Excerpted records:
<<<<
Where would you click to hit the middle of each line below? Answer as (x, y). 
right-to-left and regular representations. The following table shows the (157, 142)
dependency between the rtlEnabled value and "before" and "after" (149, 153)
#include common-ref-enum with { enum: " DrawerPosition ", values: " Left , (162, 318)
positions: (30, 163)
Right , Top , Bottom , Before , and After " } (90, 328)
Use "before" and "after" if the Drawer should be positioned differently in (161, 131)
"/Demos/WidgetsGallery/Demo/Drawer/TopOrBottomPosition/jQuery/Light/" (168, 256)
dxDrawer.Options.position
>>>>
<<<<
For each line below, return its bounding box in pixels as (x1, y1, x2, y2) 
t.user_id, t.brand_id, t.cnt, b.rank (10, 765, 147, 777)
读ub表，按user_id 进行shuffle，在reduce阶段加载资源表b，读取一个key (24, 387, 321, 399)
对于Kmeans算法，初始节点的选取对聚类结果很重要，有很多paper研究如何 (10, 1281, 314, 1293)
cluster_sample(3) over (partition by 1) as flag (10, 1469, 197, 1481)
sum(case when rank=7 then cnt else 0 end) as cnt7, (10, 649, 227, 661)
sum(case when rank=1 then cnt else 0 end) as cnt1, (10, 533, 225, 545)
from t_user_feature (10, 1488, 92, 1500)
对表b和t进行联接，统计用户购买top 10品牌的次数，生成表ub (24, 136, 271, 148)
>>>>
Assigned task: Above are the records; print exactly the lines from the line with "positions: (30, 163)" to the line with "dxDrawer.Options.position", including both, and nothing else.

Task result:
positions: (30, 163)
Right , Top , Bottom , Before , and After " } (90, 328)
Use "before" and "after" if the Drawer should be positioned differently in (161, 131)
"/Demos/WidgetsGallery/Demo/Drawer/TopOrBottomPosition/jQuery/Light/" (168, 256)
dxDrawer.Options.position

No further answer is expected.